§ 6.1-32.30:7. Limitation on powers
A. In the exercise of any power held by a private trust company in its capacity as a fiduciary, the private trust company shall have a duty not to exercise any power in such a way as to deprive the estate, trust or other entity for which it acts as a fiduciary of an otherwise available tax exemption, deduction or credit for tax purposes or deprive a donor of trust assets of a tax exemption, deduction or credit or operate to impose a tax upon a donor or other person as owner of any portion of the estate, trust or otherwise.
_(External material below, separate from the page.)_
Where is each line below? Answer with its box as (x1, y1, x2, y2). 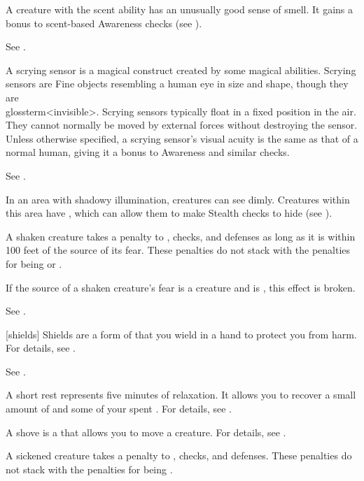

B. Without limitation to subsection A, no family member who is a stockholder or member or who otherwise holds an equity interest in, or is serving as a director, officer, manager, or employee of, a private trust company shall participate in or otherwise have a voice in any discretionary decision by the private trust company to distribute income or principal of any trust in order to discharge a legal obligation of the family member or for the family member's pecuniary benefit, unless:
1. The exercise of the discretion is limited by an ascertainable standard relating to the health, education, support, or maintenance of that family member;
2. The distribution is necessary for that family member's support, health or education; or
3. The instrument governing the administration of that trust clearly so provides.
C. "Tax" includes, but is not limited to, federal, state or local income, gift, estate, generation-skipping transfer, or inheritance tax.